Rusty grew and became a more successful scavenger.

The thirteen year old boy did his best to seem even younger than his actual age. He had practiced that wholesome “all American boy” smile in front of a mirror for hours at a time

At first, his mother had worried about her son’s antics. Then the worry faded into apathy and resignation “Well, at least he hasn’t asked to use my lipstick,” she told herself.

Rusty, on the other hand, had no time for his mother’s concerns, even if he had been aware of them. Ruston Williams was a man with a mission. During the school year He had his routine planned and executed to perfection. Rusty was the most focused young man alive.

Everything about his “aw shuck” appearance was perfectly designed and created to do one thing, sell him to his customers.

The crude sign on a post next next to the boy as he stood by the side of the road completed the illusion. He was the poster boy for the “All American Tom Sawyer Dream” that had never been a reality, except in the minds of Sam Clemens and Norman Rockwell...

Still, the dream lingered on through the the ensuing years, in the subconscious of so many people who wished, in their heart of hearts it was still alive today. The crude printing read, “GARNTEED REAL WRMs.” The final letter “s” was tilted and squeezed in at the end was additional proof of how youthful enthusiasm had taken precedence over careful planning when he made his sign.

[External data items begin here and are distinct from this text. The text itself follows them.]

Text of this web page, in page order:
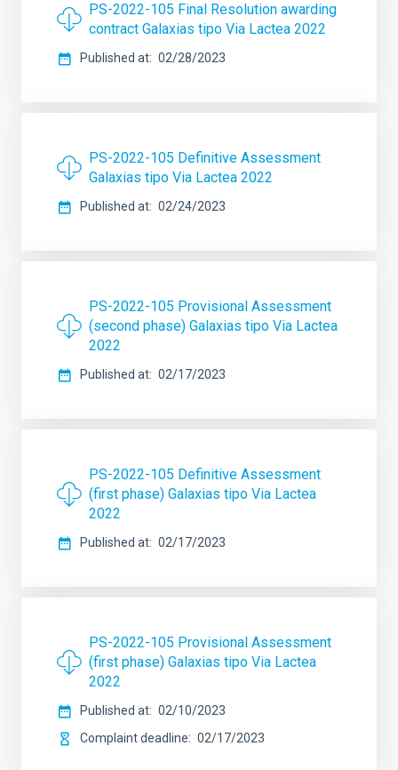
PS-2022-105 Final Resolution awarding
contract Galaxias tipo Via Lactea 2022
Published at 02/28/2023
PS-2022-105 Definitive Assessment
Galaxias tipo Via Lactea 2022
Published at 02/24/2023
PS-2022-105 Provisional Assessment
(second phase) Galaxias tipo Via Lactea
2022
Published at 02/17/2023
PS-2022-105 Definitive Assessment
(first phase) Galaxias tipo Via Lactea
2022
Published at 02/17/2023
PS-2022-105 Provisional Assessment
(first phase) Galaxias tipo Via Lactea
2022
Published at
02/10/2023
Complaint deadline
02/17/2023
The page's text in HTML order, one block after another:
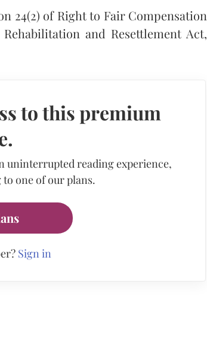
24(2) of Right to Fair Compensation
and Resettlement Act,
to this premium
uninterrupted reading experience,
one of our plans.
Sign in
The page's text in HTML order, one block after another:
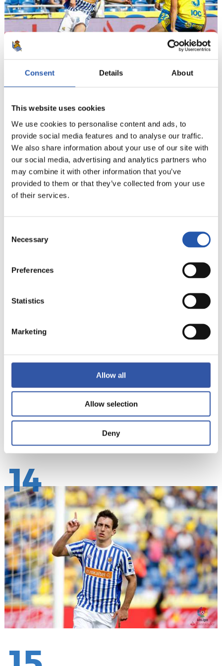
Consent Details About
This website uses cookies
We use cookies to personalise content and ads, to
provide social media features and to analyse our traffic.
We also share information about your use of our site with
our social media, advertising and analytics partners who
may combine it with other information that you’ve
provided to them or that they’ve collected from your use
of their services.
Selection
Necessary
Preferences
Statistics
Marketing
Allow all
Allow selection
Deny
12
13
14
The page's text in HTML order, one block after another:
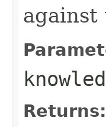
against
Returns:
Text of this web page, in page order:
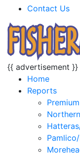
Contact Us
{{ advertisement }}
Home
Reports
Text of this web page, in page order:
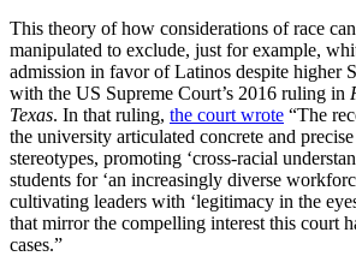
This theory of how considerations of race
manipulated to exclude, just for example,
admission in favor of Latinos despite higher
with the US Supreme Court’s 2016 ruling in
Texas. In that ruling, the court wrote “The
the university articulated concrete and
stereotypes, promoting ‘cross-racial
students for ‘an increasingly diverse
cultivating leaders with ‘legitimacy in the
that mirror the compelling interest this court
cases.”
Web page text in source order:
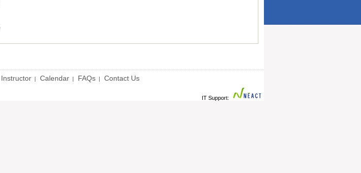
Instructor | Calendar | FAQs | Contact Us
IT Support:
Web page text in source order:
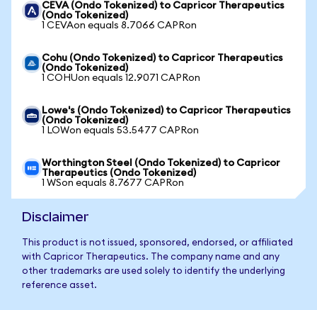
CEVA (Ondo Tokenized) to Capricor Therapeutics
(Ondo Tokenized)
1 CEVAon equals 8.7066 CAPRon
Cohu (Ondo Tokenized) to Capricor Therapeutics
(Ondo Tokenized)
1 COHUon equals 12.9071 CAPRon
Lowe's (Ondo Tokenized) to Capricor Therapeutics
(Ondo Tokenized)
1 LOWon equals 53.5477 CAPRon
Worthington Steel (Ondo Tokenized) to Capricor
Therapeutics (Ondo Tokenized)
1 WSon equals 8.7677 CAPRon
Disclaimer
This product is not issued, sponsored, endorsed, or affiliated
with Capricor Therapeutics. The company name and any
other trademarks are used solely to identify the underlying
reference asset.
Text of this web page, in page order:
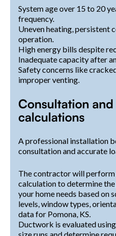
System age over 15 to 20
frequency.
Uneven heating, persistent
operation.
High energy bills despite
Inadequate capacity after
Safety concerns like
improper venting.
Consultation
calculations
A professional installation
consultation and accurate
The contractor will perform
calculation to determine
your home needs based on
levels, window types,
data for Pomona, KS.
Ductwork is evaluated
size runs and determine
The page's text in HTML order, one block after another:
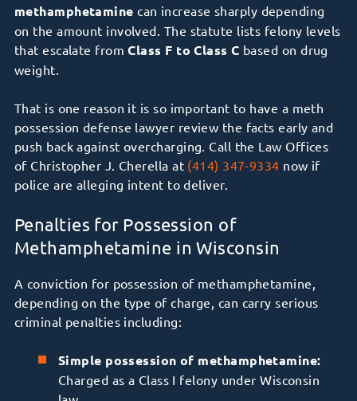
methamphetamine can increase sharply depending
on the amount involved. The statute lists felony levels
that escalate fromClass F to Class C based on drug
weight.
That is one reason it is so important to have a meth
possession defense lawyer review the facts early and
push back against overcharging. Call the Law Offices
of Christopher J. Cherella at (414) 347-9334 now if
police are alleging intent to deliver.
Penalties for Possession of
Methamphetamine in Wisconsin
A conviction for possession of methamphetamine,
depending on the type of charge, can carry serious
criminal penalties including:
Simple possession of methamphetamine:
Charged as a Class I felony under Wisconsin
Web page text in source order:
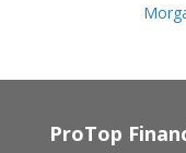
ProTop
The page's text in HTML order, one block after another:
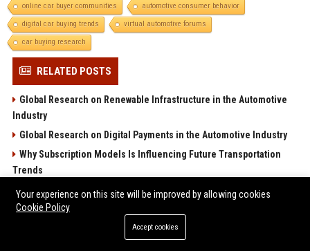
online car buyer communities
automotive consumer behavior
digital car buying trends
virtual automotive forums
car buying research
RELATED POSTS
Global Research on Renewable Infrastructure in the Automotive
Industry
Global Research on Digital Payments in the Automotive Industry
Why Subscription Models Is Influencing Future Transportation
Trends
Global Research on Tourism Recovery in the Automotive Industry
Research Findings About Climate Change Among Car Buyers
Your experience on this site will be improved by allowing cookies
Cookie Policy
Accept cookies
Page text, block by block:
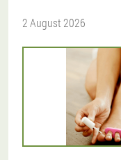
2 August 2026
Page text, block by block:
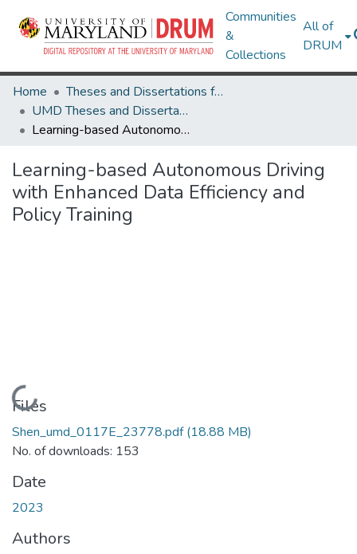
Communities
&
Collections
All of
DRUM
Home
Theses and Dissertations from UMD
UMD Theses and Dissertations
Learning-based Autonomous Driving with Enhanced Data Efficiency and Policy Training
Learning-based Autonomous Driving
with Enhanced Data Efficiency and
Policy Training
Loading...
Files
Shen_umd_0117E_23778.pdf(18.88 MB)
No. of downloads: 153
Date
2023
Authors
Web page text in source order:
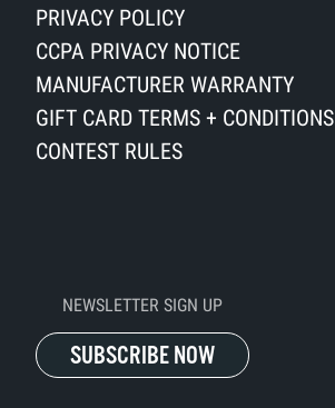
PRIVACY POLICY
CCPA PRIVACY NOTICE
MANUFACTURER WARRANTY
GIFT CARD TERMS + CONDITIONS
CONTEST RULES
NEWSLETTER SIGN UP
SUBSCRIBE NOW
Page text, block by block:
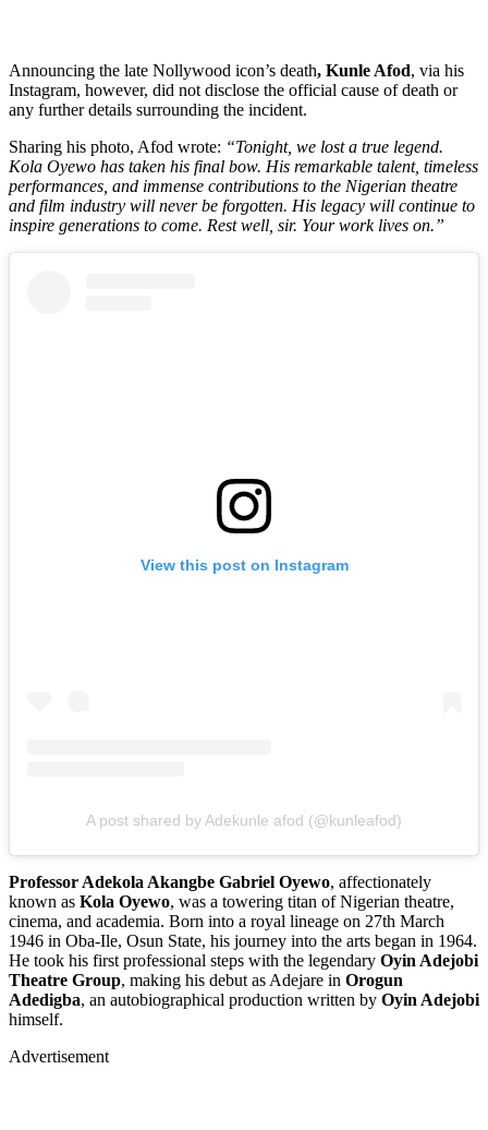
Announcing the late Nollywood icon’s death, Kunle Afod, via his
Instagram, however, did not disclose the official cause of death or
any further details surrounding the incident.
​Sharing his photo, Afod wrote: “Tonight, we lost a true legend.
Kola Oyewo has taken his final bow. His remarkable talent, timeless
performances, and immense contributions to the Nigerian theatre
and film industry will never be forgotten. His legacy will continue to
inspire generations to come. Rest well, sir. Your work lives on.”
View this post on Instagram
A post shared by Adekunle afod (@kunleafod)
Professor Adekola Akangbe Gabriel Oyewo, affectionately
known as Kola Oyewo, was a towering titan of Nigerian theatre,
cinema, and academia. Born into a royal lineage on 27th March
1946 in Oba-Ile, Osun State, his journey into the arts began in 1964.
He took his first professional steps with the legendary Oyin Adejobi
Theatre Group, making his debut as Adejare in Orogun
Adedigba, an autobiographical production written by Oyin Adejobi
himself.
Advertisement
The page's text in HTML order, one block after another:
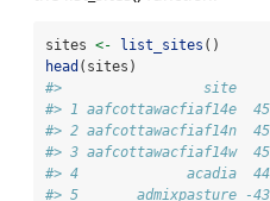
sites <- list_sites ()
head (sites)
#>                 site
#> 1 aafcottawacfiaf14e
#> 2 aafcottawacfiaf14n
#> 3 aafcottawacfiaf14w
#> 4             acadia
#> 5       admixpasture -
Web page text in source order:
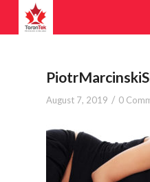
August 7, 2019 / 0
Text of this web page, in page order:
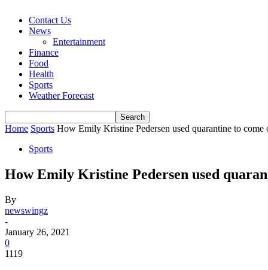
Contact Us
News
Entertainment
Finance
Food
Health
Sports
Weather Forecast
Home Sports How Emily Kristine Pedersen used quarantine to come
Sports
How Emily Kristine Pedersen used
By
newswingz
-
January 26, 2021
0
1119
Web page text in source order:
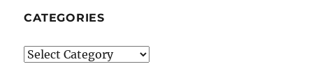
CATEGORIES
Categories
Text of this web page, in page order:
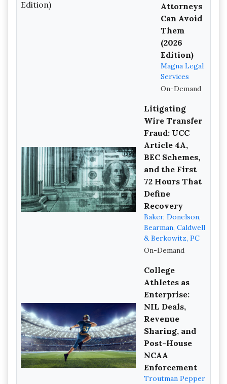
Attorneys
Can Avoid
Them
(2026
Edition)
Magna Legal
Services
On-Demand
Litigating
Wire Transfer
Fraud: UCC
Article 4A,
BEC Schemes,
and the First
72 Hours That
Define
Recovery
Baker, Donelson,
Bearman, Caldwell
& Berkowitz, PC
On-Demand
College
Athletes as
Enterprise:
NIL Deals,
Revenue
Sharing, and
Post-House
NCAA
Enforcement
Troutman Pepper
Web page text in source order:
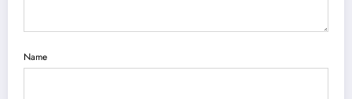
Name
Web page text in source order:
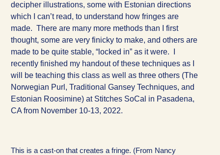
decipher illustrations, some with Estonian directions
which I can’t read, to understand how fringes are
made. There are many more methods than I first
thought, some are very finicky to make, and others are
made to be quite stable, “locked in” as it were. I
recently finished my handout of these techniques as I
will be teaching this class as well as three others (The
Norwegian Purl, Traditional Gansey Techniques, and
Estonian Roosimine) at Stitches SoCal in Pasadena,
CA from November 10-13, 2022.
This is a cast-on that creates a fringe. (From Nancy
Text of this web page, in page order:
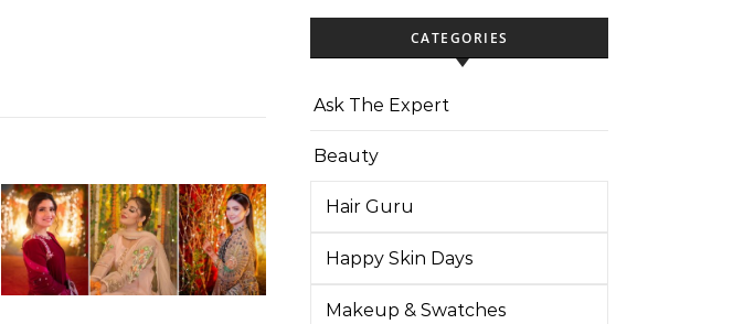
CATEGORIES
Ask The Expert
Beauty
Hair Guru
Happy Skin Days
Makeup & Swatches
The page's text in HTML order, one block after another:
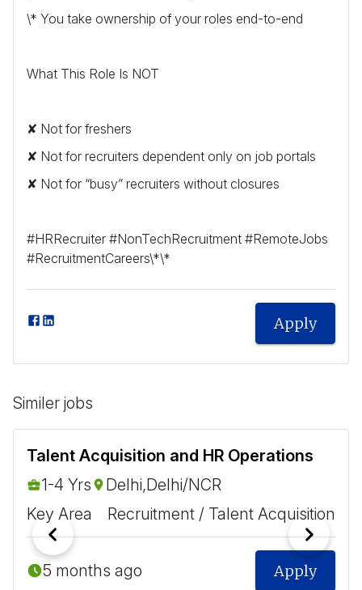
\* You take ownership of your roles end-to-end
What This Role Is NOT
✘ Not for freshers
✘ Not for recruiters dependent only on job portals
✘ Not for “busy” recruiters without closures
#HRRecruiter #NonTechRecruitment #RemoteJobs
#RecruitmentCareers\*\*
Apply
Similer jobs
Talent Acquisition and HR Operations
1-4 Yrs
Delhi,Delhi/NCR
Key Area
Recruitment / Talent Acquisition
5 months ago Apply
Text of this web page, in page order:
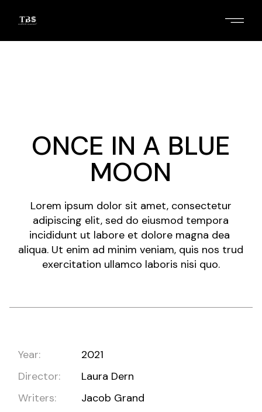
ONCE IN A BLUE
MOON
Lorem ipsum dolor sit amet, consectetur
adipiscing elit, sed do eiusmod tempora
incididunt ut labore et dolore magna dea
aliqua. Ut enim ad minim veniam, quis nos trud
exercitation ullamco laboris nisi quo.
Year:
2021
Director:
Laura Dern
Writers:
Jacob Grand
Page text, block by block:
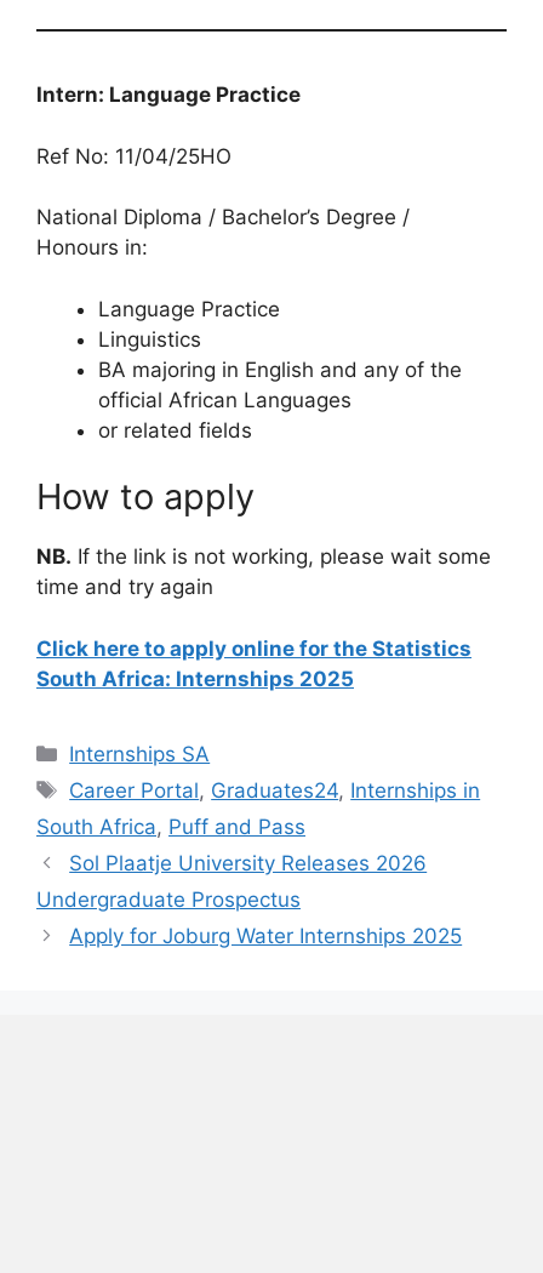
Intern: Language Practice
Ref No: 11/04/25HO
National Diploma / Bachelor’s Degree /
Honours in:
Language Practice
Linguistics
BA majoring in English and any of the
official African Languages
or related fields
How to apply
NB. If the link is not working, please wait some
time and try again
Click here to apply online for the Statistics
South Africa: Internships 2025
Categories
Internships SA
Tags
Career Portal, Graduates24, Internships in
South Africa, Puff and Pass
Sol Plaatje University Releases 2026
Undergraduate Prospectus
Apply for Joburg Water Internships 2025

His smile touched each passing vehicle that turned onto the narrow paved road. His open smile seemed to greet every car, pickup, van or RV as if this was the one he was waiting to see. To the passers by, he was the true embodiment of a modern day self reliant Tom Sawyer, only not so soft and pretty as the characters who portrayed Tom or his pal Huck on TV or in the movies.

A late model minivan stopped and the youth’s smile grew even larger. The instant the passenger side front window slid down halfway, he asked,”You want my five for a dollar special? Each worm a guaranteed. It’s what most of my new customers start with.” He looked the man straight in the eye and held our a sandwich baggie. Inside was an indeterminate number of dark crimson worms. They squirmed and wiggled with gusto.

The passenger, a man in his thirties, answered, “sorry, kid, I only use African Night Crawlers. They draw fish better.”

The boy snorted and shook his head. “Mister, if you want worms that draw, send ‘em to art class.”

“Surprised by the youth’s fast comeback, the man said, “Ah,” and got no further.

“I guess nobody ever taught you a thing about wormology, so here goes. In the first place those African worms are raised in a different environment where they evolved to be a part of that food cycle over there, a lot different from ours. On the other hand, Colorado worms and insects have evolved to survive and become a part of this micro system. My bait worms are dug from mushroom beds and rotting wood found only near cold running streams and are environmentally compatible. They are also fresher than those you dragged along from God knows where.” He gave his head a faint negative shake.

The smile disappeared and an air of deep sincerity replaced it, “When I make this special offer, my reputation is on the line. I’ll sell you these for fifty cents and you have next to nothing invested in trying them once. For the whole summer I’m here every Friday, Saturday and Sunday all day. If you don’t get your limit using only my worms, I’ll give you double your money back. If my worms don’t out perform those weak imported things, I’ll also give you your next bag of fresh worms free on your word only. I trust you to be honest.” He nodded his head once and took a deep breath.

“However, if my worms do all I claim, you give me five dollars on your next trip by. Deal?” He held the baggie up closer to the man.

“Here,” came the laughing reply. “I’ll take two. I don’t dare out fish my buddy here. He might force me walk home if I make him look too bad. Same deal for him?”

The young man lost his smile and answered, “No sir, only one special to a vehicle. This is how I make my living. I bet your friend will be so glad you thought of him, he probably won’t even make you pay for half the gas you burned to get here.”